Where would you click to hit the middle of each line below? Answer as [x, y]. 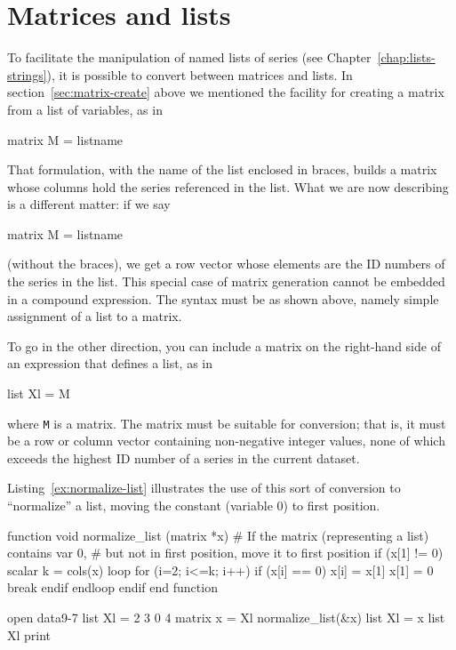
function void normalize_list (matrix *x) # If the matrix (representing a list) [218, 535]
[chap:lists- [406, 57]
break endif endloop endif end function [112, 587]
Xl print [29, 634]
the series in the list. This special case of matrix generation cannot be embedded [226, 281]
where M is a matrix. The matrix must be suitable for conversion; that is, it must [227, 423]
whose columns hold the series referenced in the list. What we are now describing [228, 186]
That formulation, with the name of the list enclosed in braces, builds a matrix [222, 169]
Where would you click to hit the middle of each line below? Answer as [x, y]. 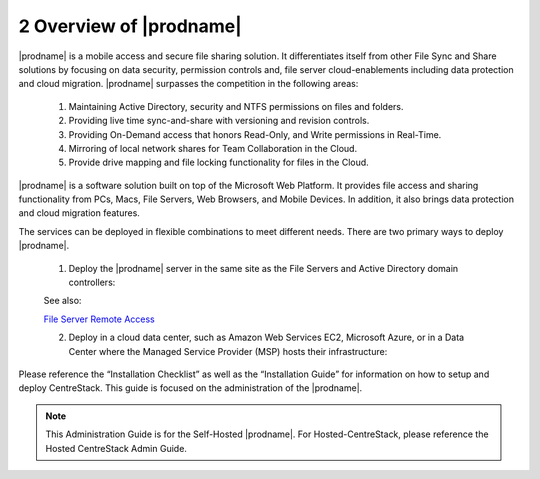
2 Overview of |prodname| [130, 26]
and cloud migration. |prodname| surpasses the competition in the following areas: [188, 84]
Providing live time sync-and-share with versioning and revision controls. [219, 121]
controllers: [92, 282]
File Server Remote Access [99, 319]
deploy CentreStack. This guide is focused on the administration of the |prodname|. [190, 388]
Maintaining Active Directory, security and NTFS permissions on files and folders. [236, 106]
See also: [62, 301]
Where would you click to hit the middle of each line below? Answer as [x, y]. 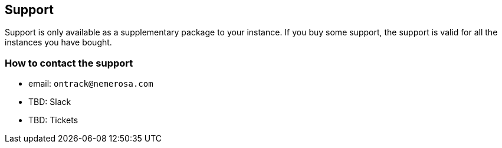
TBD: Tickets [53, 120]
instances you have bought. [58, 42]
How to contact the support [69, 63]
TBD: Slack [50, 102]
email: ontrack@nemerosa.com [91, 84]
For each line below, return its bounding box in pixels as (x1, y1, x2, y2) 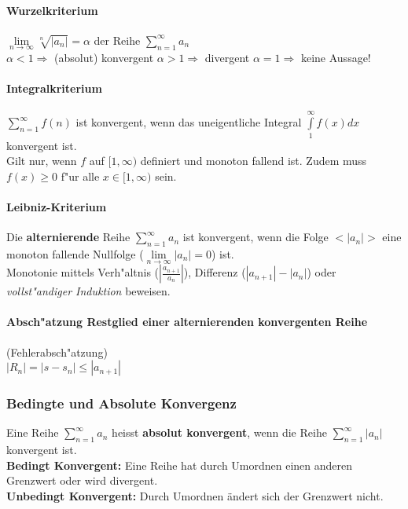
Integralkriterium (6, 80, 102, 97)
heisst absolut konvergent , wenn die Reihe (112, 424, 327, 441)
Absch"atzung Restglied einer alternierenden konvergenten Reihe (6, 313, 368, 330)
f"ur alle (61, 167, 100, 184)
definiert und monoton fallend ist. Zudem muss (140, 152, 367, 169)
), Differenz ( (183, 264, 246, 280)
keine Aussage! (300, 49, 371, 66)
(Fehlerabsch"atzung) (6, 343, 108, 360)
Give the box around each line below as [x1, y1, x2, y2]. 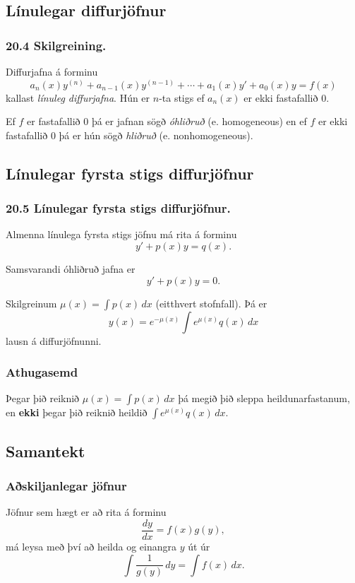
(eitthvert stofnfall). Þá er [155, 295, 267, 310]
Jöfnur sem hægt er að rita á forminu [6, 505, 167, 519]
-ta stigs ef [159, 90, 205, 105]
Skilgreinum [6, 295, 57, 310]
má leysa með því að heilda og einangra [6, 539, 176, 554]
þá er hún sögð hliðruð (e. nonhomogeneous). [59, 127, 253, 142]
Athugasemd [6, 363, 78, 381]
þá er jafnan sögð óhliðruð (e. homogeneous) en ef [91, 114, 307, 129]
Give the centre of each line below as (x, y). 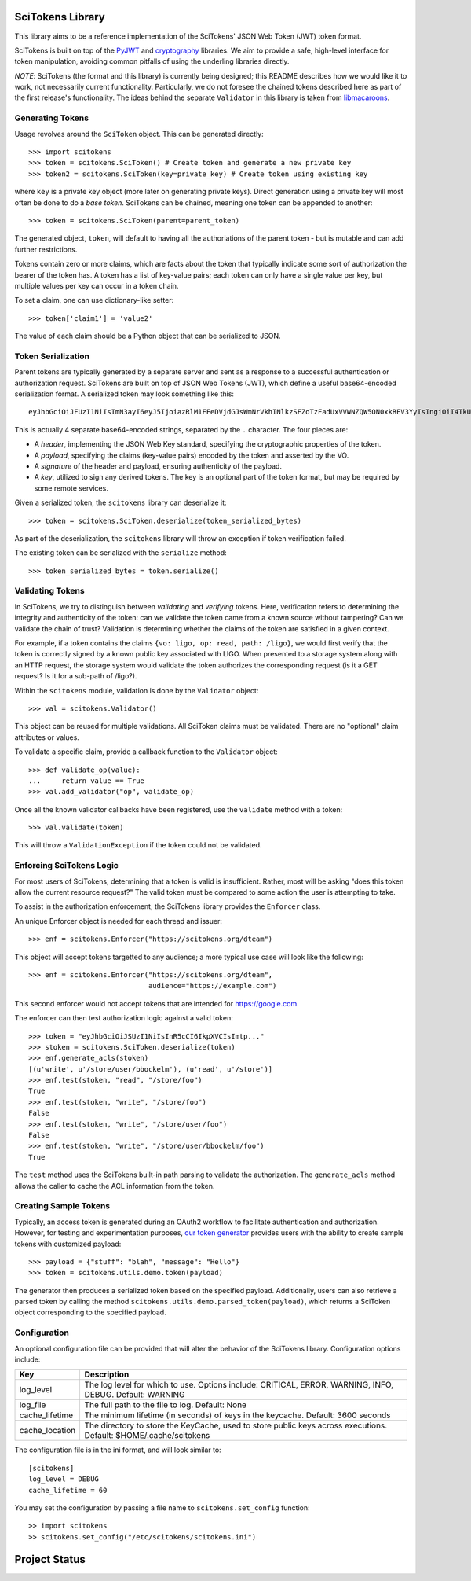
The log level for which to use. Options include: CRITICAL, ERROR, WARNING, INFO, (239, 1385)
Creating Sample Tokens (62, 1206)
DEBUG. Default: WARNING (135, 1395)
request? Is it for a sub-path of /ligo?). (76, 676)
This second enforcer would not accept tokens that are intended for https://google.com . (157, 1003)
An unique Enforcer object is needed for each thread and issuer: (119, 921)
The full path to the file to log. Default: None (166, 1405)
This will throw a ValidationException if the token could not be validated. (138, 845)
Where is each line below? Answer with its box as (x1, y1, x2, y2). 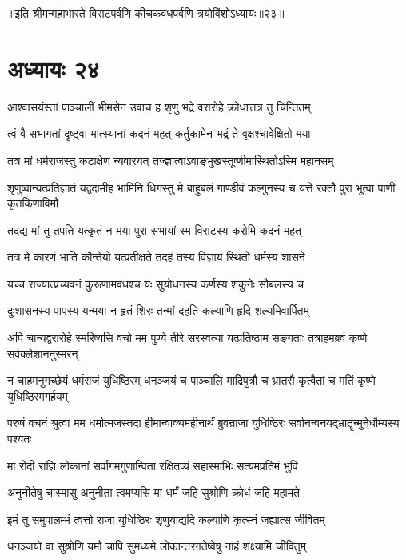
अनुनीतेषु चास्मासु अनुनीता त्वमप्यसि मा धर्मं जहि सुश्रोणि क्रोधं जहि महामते (7, 484, 300, 501)
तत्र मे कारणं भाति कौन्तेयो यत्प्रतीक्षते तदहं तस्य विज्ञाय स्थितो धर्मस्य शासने (7, 248, 305, 265)
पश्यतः (7, 430, 32, 447)
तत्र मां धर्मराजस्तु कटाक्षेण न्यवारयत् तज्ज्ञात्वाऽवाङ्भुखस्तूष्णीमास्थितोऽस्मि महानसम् (7, 151, 334, 168)
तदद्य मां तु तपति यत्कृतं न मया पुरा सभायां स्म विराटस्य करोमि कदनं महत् (7, 221, 301, 238)
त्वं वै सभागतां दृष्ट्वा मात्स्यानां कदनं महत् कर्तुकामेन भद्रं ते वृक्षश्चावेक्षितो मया (7, 125, 311, 142)
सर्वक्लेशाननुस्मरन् (7, 344, 78, 361)
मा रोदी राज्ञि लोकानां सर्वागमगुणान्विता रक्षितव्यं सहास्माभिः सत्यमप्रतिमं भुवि (7, 457, 298, 473)
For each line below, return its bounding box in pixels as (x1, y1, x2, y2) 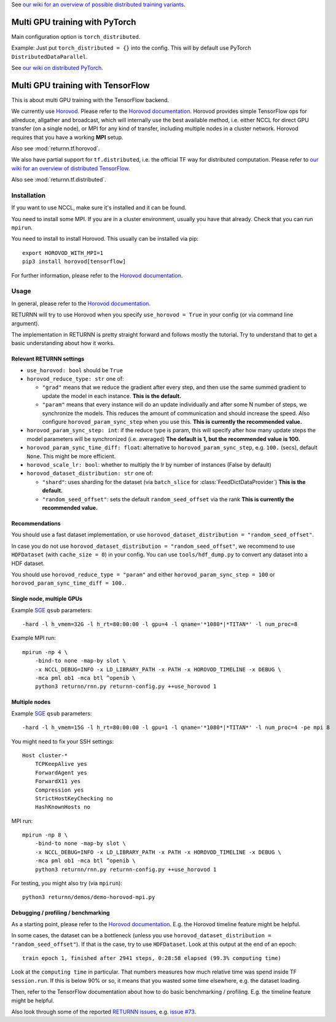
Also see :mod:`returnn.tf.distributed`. (11, 176, 107, 184)
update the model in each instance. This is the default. (42, 392, 182, 399)
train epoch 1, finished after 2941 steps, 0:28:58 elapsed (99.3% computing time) (22, 955, 282, 961)
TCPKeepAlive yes (34, 760, 87, 768)
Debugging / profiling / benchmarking (11, 909, 110, 916)
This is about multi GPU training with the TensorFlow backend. (11, 96, 170, 104)
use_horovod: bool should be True (26, 366, 123, 374)
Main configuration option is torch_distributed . (11, 33, 141, 40)
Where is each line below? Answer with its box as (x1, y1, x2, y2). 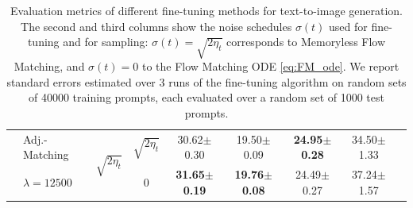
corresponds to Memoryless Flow (226, 33, 386, 50)
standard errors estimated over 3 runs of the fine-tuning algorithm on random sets (6, 73, 407, 90)
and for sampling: (63, 33, 149, 50)
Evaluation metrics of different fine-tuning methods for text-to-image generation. (10, 2, 403, 18)
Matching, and (14, 57, 85, 74)
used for (329, 17, 368, 34)
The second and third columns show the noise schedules (21, 17, 292, 34)
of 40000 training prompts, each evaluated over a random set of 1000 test (29, 89, 384, 106)
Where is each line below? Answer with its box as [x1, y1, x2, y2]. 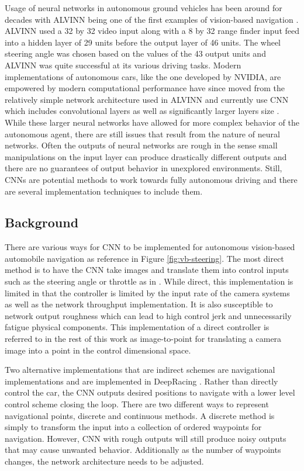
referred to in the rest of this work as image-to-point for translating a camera [5, 333, 282, 345]
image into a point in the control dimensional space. [5, 344, 191, 356]
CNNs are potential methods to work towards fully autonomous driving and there [5, 173, 298, 185]
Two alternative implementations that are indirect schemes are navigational [5, 363, 275, 376]
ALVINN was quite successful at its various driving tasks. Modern [5, 58, 241, 71]
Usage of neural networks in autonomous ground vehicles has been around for [5, 2, 282, 13]
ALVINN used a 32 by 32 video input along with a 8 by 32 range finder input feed [5, 25, 299, 37]
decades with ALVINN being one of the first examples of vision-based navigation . [5, 13, 299, 25]
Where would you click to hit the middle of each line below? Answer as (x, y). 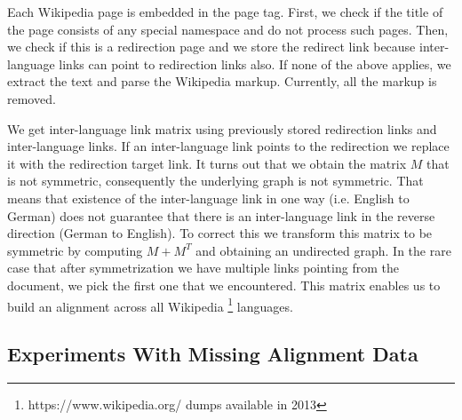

▶ **EXERCISE AIM**
Everything in the records must be transcribed exactly, except the pictures, which are left out.

▶ **ANSWER BELOW**
Where would you click to hit the middle of each line below? Answer as [x, y]. 
function void normalize_list (matrix *x) # If the matrix (representing a list) [218, 535]
[chap:lists- [406, 57]
break endif endloop endif end function [112, 587]
Xl print [29, 634]
the series in the list. This special case of matrix generation cannot be embedded [226, 281]
where M is a matrix. The matrix must be suitable for conversion; that is, it must [227, 423]
whose columns hold the series referenced in the list. What we are now describing [228, 186]
That formulation, with the name of the list enclosed in braces, builds a matrix [222, 169]
Where would you click to hit the middle of each line below? Answer as [x, y]. 
2 Overview of |prodname| [130, 26]
and cloud migration. |prodname| surpasses the competition in the following areas: [188, 84]
Providing live time sync-and-share with versioning and revision controls. [219, 121]
controllers: [92, 282]
File Server Remote Access [99, 319]
deploy CentreStack. This guide is focused on the administration of the |prodname|. [190, 388]
Maintaining Active Directory, security and NTFS permissions on files and folders. [236, 106]
See also: [62, 301]
Where would you click to hit the middle of each line below? Answer as [x, y]. 
TBD: Tickets [53, 120]
instances you have bought. [58, 42]
How to contact the support [69, 63]
TBD: Slack [50, 102]
email: ontrack@nemerosa.com [91, 84]
For each line below, return its bounding box in pixels as (x1, y1, x2, y2) 
Integralkriterium (6, 80, 102, 97)
heisst absolut konvergent , wenn die Reihe (112, 424, 327, 441)
Absch"atzung Restglied einer alternierenden konvergenten Reihe (6, 313, 368, 330)
f"ur alle (61, 167, 100, 184)
definiert und monoton fallend ist. Zudem muss (140, 152, 367, 169)
), Differenz ( (183, 264, 246, 280)
keine Aussage! (300, 49, 371, 66)
(Fehlerabsch"atzung) (6, 343, 108, 360)
Give the box around each line below as [x1, y1, x2, y2]. 
(eitthvert stofnfall). Þá er [155, 295, 267, 310]
Jöfnur sem hægt er að rita á forminu [6, 505, 167, 519]
-ta stigs ef [159, 90, 205, 105]
Skilgreinum [6, 295, 57, 310]
má leysa með því að heilda og einangra [6, 539, 176, 554]
þá er hún sögð hliðruð (e. nonhomogeneous). [59, 127, 253, 142]
Athugasemd [6, 363, 78, 381]
þá er jafnan sögð óhliðruð (e. homogeneous) en ef [91, 114, 307, 129]
Give the centre of each line below as (x, y). 
The log level for which to use. Options include: CRITICAL, ERROR, WARNING, INFO, (239, 1385)
Creating Sample Tokens (62, 1206)
DEBUG. Default: WARNING (135, 1395)
request? Is it for a sub-path of /ligo?). (76, 676)
This second enforcer would not accept tokens that are intended for https://google.com . (157, 1003)
An unique Enforcer object is needed for each thread and issuer: (119, 921)
The full path to the file to log. Default: None (166, 1405)
This will throw a ValidationException if the token could not be validated. (138, 845)
Where is each line below? Answer with its box as (x1, y1, x2, y2). 
अनुनीतेषु चास्मासु अनुनीता त्वमप्यसि मा धर्मं जहि सुश्रोणि क्रोधं जहि महामते (7, 484, 300, 501)
तत्र मे कारणं भाति कौन्तेयो यत्प्रतीक्षते तदहं तस्य विज्ञाय स्थितो धर्मस्य शासने (7, 248, 305, 265)
पश्यतः (7, 430, 32, 447)
तत्र मां धर्मराजस्तु कटाक्षेण न्यवारयत् तज्ज्ञात्वाऽवाङ्भुखस्तूष्णीमास्थितोऽस्मि महानसम् (7, 151, 334, 168)
तदद्य मां तु तपति यत्कृतं न मया पुरा सभायां स्म विराटस्य करोमि कदनं महत् (7, 221, 301, 238)
त्वं वै सभागतां दृष्ट्वा मात्स्यानां कदनं महत् कर्तुकामेन भद्रं ते वृक्षश्चावेक्षितो मया (7, 125, 311, 142)
सर्वक्लेशाननुस्मरन् (7, 344, 78, 361)
मा रोदी राज्ञि लोकानां सर्वागमगुणान्विता रक्षितव्यं सहास्माभिः सत्यमप्रतिमं भुवि (7, 457, 298, 473)
For each line below, return its bounding box in pixels as (x1, y1, x2, y2) 
Also see :mod:`returnn.tf.distributed`. (11, 176, 107, 184)
update the model in each instance. This is the default. (42, 392, 182, 399)
train epoch 1, finished after 2941 steps, 0:28:58 elapsed (99.3% computing time) (22, 955, 282, 961)
TCPKeepAlive yes (34, 760, 87, 768)
Debugging / profiling / benchmarking (11, 909, 110, 916)
This is about multi GPU training with the TensorFlow backend. (11, 96, 170, 104)
use_horovod: bool should be True (26, 366, 123, 374)
Main configuration option is torch_distributed . (11, 33, 141, 40)
Where is each line below? Answer with its box as (x1, y1, x2, y2). 
corresponds to Memoryless Flow (226, 33, 386, 50)
standard errors estimated over 3 runs of the fine-tuning algorithm on random sets (6, 73, 407, 90)
and for sampling: (63, 33, 149, 50)
Evaluation metrics of different fine-tuning methods for text-to-image generation. (10, 2, 403, 18)
Matching, and (14, 57, 85, 74)
used for (329, 17, 368, 34)
The second and third columns show the noise schedules (21, 17, 292, 34)
of 40000 training prompts, each evaluated over a random set of 1000 test (29, 89, 384, 106)
Where is each line below? Answer with its box as [x1, y1, x2, y2]. 
referred to in the rest of this work as image-to-point for translating a camera [5, 333, 282, 345]
image into a point in the control dimensional space. [5, 344, 191, 356]
CNNs are potential methods to work towards fully autonomous driving and there [5, 173, 298, 185]
Two alternative implementations that are indirect schemes are navigational [5, 363, 275, 376]
ALVINN was quite successful at its various driving tasks. Modern [5, 58, 241, 71]
Usage of neural networks in autonomous ground vehicles has been around for [5, 2, 282, 13]
ALVINN used a 32 by 32 video input along with a 8 by 32 range finder input feed [5, 25, 299, 37]
decades with ALVINN being one of the first examples of vision-based navigation . [5, 13, 299, 25]
Where would you click to hit the middle of each line below? Answer as (x, y). 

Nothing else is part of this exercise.